Uma Loja Maçônica no Rito Escocês Antigo e Aceito (REAA) é muito mais do que uma reunião de homens de boa vontade. É uma organização cuidadosamente estruturada, onde cada cargo possui função específica, jóia distintiva, posição determinada no Templo e significado simbólico próprio. Compreender essa estrutura é fundamental para que cada Maçom entenda seu papel no conjunto da Oficina e valorize a sabedoria contida na organização da Loja.

Neste artigo, apresentamos um guia completo dos cargos em Loja no REAA, da presidência ao cargo mais silencioso, passando por cada um dos oficiais que tornam possível o trabalho maçônico.

Venerável Mestre (VM): A Sabedoria que Preside

O Venerável Mestre é o cargo mais elevado da Loja. Sua jóia distintiva é o Esquadro — símbolo da retidão e da justiça —, indicando que o VM deve ser o Maçom mais reto e mais justo da Oficina que preside. A coluneta em seu altar é a Jônica, que simboliza a Sabedoria — evocando a estátua de Minerva dos romanos ou Palas Atena dos gregos.

Suas responsabilidades são vastas: dirigir a Loja com equilíbrio, serenidade e senso de justiça; nomear membros da administração e comissões; iniciar e conferir Graus; presidir eleições e escrutínios; despachar o expediente com a Secretaria; autorizar despesas; e apresentar relatórios de sua gestão.

Mais do que administrador, o VM é o símbolo vivo da Loja. Como costuma dizer a tradição: “Pelo Venerável se conhece a Loja”. Sua presença, sua condução e seu caráter determinam, em grande medida, a atmosfera de trabalho, a harmonia entre os irmãos e o sucesso ou fracasso da Oficina.
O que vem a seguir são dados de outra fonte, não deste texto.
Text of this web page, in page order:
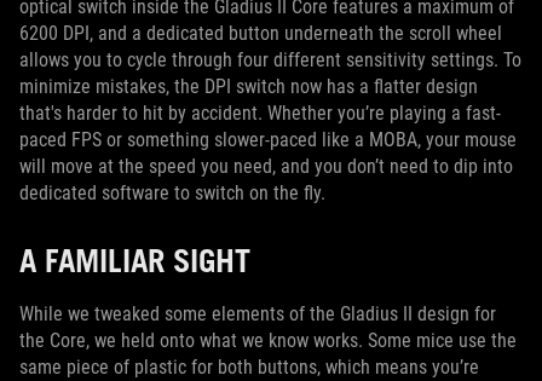
optical switch inside the Gladius II Core features a maximum of
6200 DPI, and a dedicated button underneath the scroll wheel
allows you to cycle through four different sensitivity settings. To
minimize mistakes, the DPI switch now has a flatter design
that's harder to hit by accident. Whether you’re playing a fast-
paced FPS or something slower-paced like a MOBA, your mouse
will move at the speed you need, and you don’t need to dip into
dedicated software to switch on the fly.
A FAMILIAR SIGHT
While we tweaked some elements of the Gladius II design for
the Core, we held onto what we know works. Some mice use the
same piece of plastic for both buttons, which means you’re
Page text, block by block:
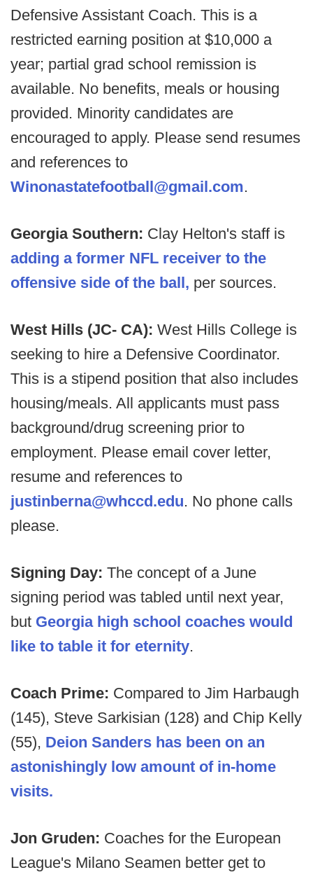
Defensive Assistant Coach. This is a
restricted earning position at $10,000 a
year; partial grad school remission is
available. No benefits, meals or housing
provided. Minority candidates are
encouraged to apply. Please send resumes
and references to
Winonastatefootball@gmail.com.
Georgia Southern: Clay Helton's staff is
adding a former NFL receiver to the
offensive side of the ball, per sources.
West Hills (JC- CA): West Hills College is
seeking to hire a Defensive Coordinator.
This is a stipend position that also includes
housing/meals. All applicants must pass
background/drug screening prior to
employment. Please email cover letter,
resume and references to
justinberna@whccd.edu. No phone calls
please.
Signing Day: The concept of a June
signing period was tabled until next year,
but Georgia high school coaches would
like to table it for eternity.
Coach Prime: Compared to Jim Harbaugh
(145), Steve Sarkisian (128) and Chip Kelly
(55), Deion Sanders has been on an
astonishingly low amount of in-home
visits.
Jon Gruden: Coaches for the European
League's Milano Seamen better get to
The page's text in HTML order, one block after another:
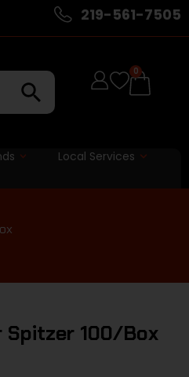
219-561-7505
0
Local Services
Spitzer 100/Box
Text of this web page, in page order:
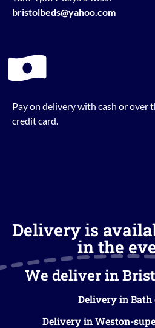
bristolbeds@yahoo.com
Pay on delivery with cash or over
credit card.
Delivery is
in the
We deliver in
Delivery in Bath
Delivery in Weston-
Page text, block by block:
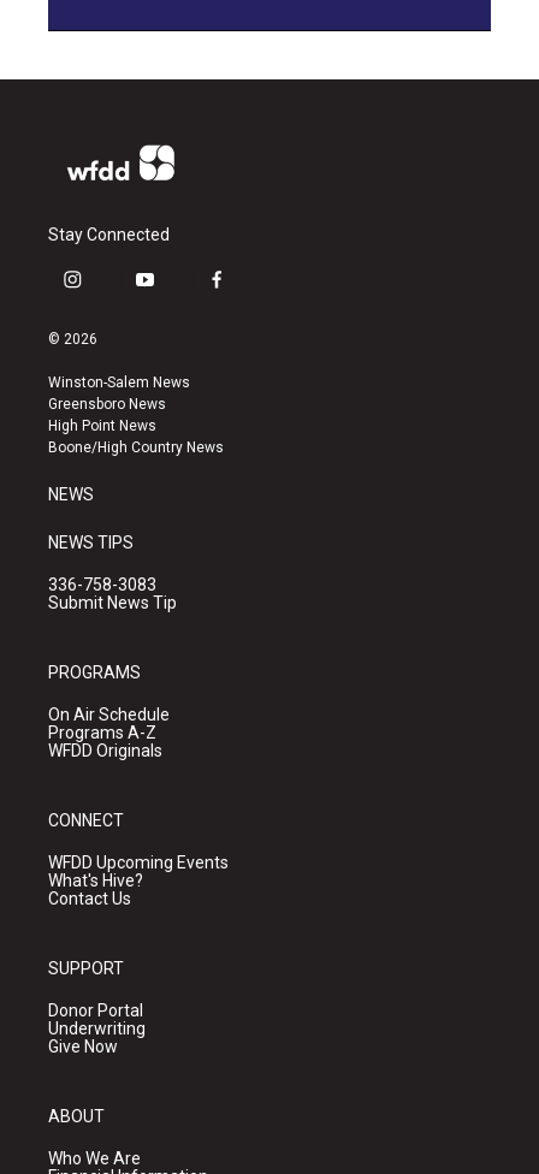
Stay Connected
i
s
a
g
r
a
y
u
b
e
f
k
© 2026
Winston-Salem News
Greensboro News
High Point News
Boone/High Country News
NEWS
NEWS TIPS
336-758-3083
Submit News Tip
PROGRAMS
On Air Schedule
Programs A-Z
WFDD Originals
CONNECT
WFDD Upcoming Events
What's Hive?
Contact Us
SUPPORT
Donor Portal
Underwriting
Give Now
ABOUT
Who We Are
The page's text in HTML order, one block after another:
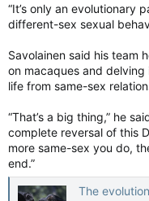
“It’s only an evolutionary
different-sex sexual
Savolainen said his team
on macaques and
life from same-sex
“That’s a big thing,” he
complete reversal of this
more same-sex you do,
end.”
The
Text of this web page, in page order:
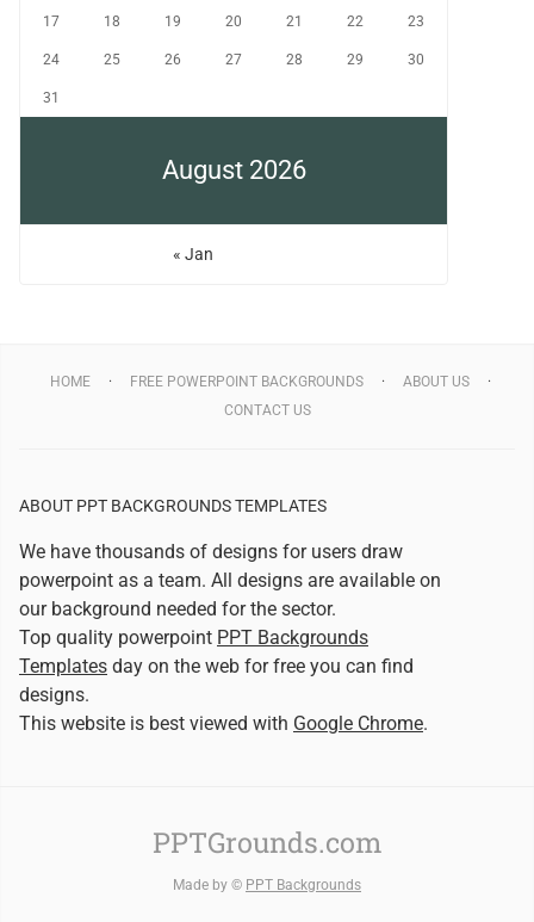
August 2026
17 18 19 20 21 22 23
24 25 26 27 28 29 30
31
« Jan
HOME FREE POWERPOINT BACKGROUNDS
ABOUT US
CONTACT US
ABOUT PPT BACKGROUNDS TEMPLATES
We have thousands of designs for users draw
powerpoint as a team. All designs are available on
our background needed for the sector.
Top quality powerpoint PPT Backgrounds
Templates day on the web for free you can find
designs.
This website is best viewed with Google Chrome.
PPTGrounds.com
Made by © PPT Backgrounds

Primeiro Vigilante: A Força que Sustenta

A jóia do Primeiro Vigilante é o Nível — símbolo da igualdade social, base do Direito Natural. Seu altar recebe a Coluna Dórica, que simboliza a Força, representada pela estátua de Hércules.

O Primeiro Vigilante substitui o Venerável Mestre em seus impedimentos, dirige a Coluna do Norte, transmite as ordens do Venerável aos obreiros e ao Segundo Vigilante. É ainda sua função solicitar ao VM a palavra para os irmãos de sua Coluna e pedir aumento de salário — ou seja, elevação de grau — para os Aprendizes.

Segundo Vigilante: A Beleza que Inspira

A jóia do Segundo Vigilante é o Prumo ou Perpendicular — emblema da busca pela Verdade e, aliado ao Esquadro, instrumento da construção perfeita. Em seu altar encontra-se a Coluna Coríntia, a Coluna da Beleza, próxima à estátua de Vênus (romana) ou Afrodite (grega).

O Segundo Vigilante dirige a Coluna do Sul, substitui o VM nos impedimentos simultâneos deste e do Primeiro Vigilante. Também solicita a palavra para os irmãos de sua Coluna e pede elevação de grau para os Companheiros.

A tríade formada pelo VM e pelos dois Vigilantes representa os três pilares fundamentais da Maçonaria: Sabedoria, Força e Beleza — a sabedoria para conceber, a força para sustentar e a beleza para adornar toda obra humana e maçônica.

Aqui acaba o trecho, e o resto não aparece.